By sticking to its 65% capacity mantra, Qantas hobbled itself—it became unable to make choices and instead was forced into actions by its competitors. Unshackling itself from that figure should give Qantas the freedom it needs to make decisions that answer the fundamental question of who Qantas is, and what it means to its prospective customers.

In a straw poll of our office, I asked people what each of Australia’s three major domestic airlines—Jetstar, Virgin, and Qantas—stood for. Who were they?

Jetstar came out as ‘the cheap airline’. Virgin came out as ‘the quirky airline’. And Qantas came out as ‘the other airline you use when you can’t go with Jetstar or Virgin’.

As far as branding goes, that’s pretty woeful.
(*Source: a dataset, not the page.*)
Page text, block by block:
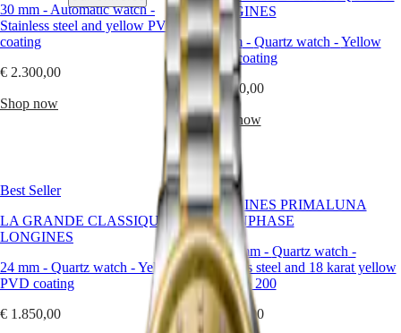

And it all sheets back to this 65% capacity figure. When you look at Qantas’ most recent attempt to update its brand image, what were they trading on? Their uniform, and some market research results. Notice there’s not a single shot of economy class travellers or an economy class cabin in the ad.

Qantas doesn’t appear to have a unique voice, a clear and unambiguous value proposition that it’s willing to stand on. Seemingly, they are flying by the seat of their pants.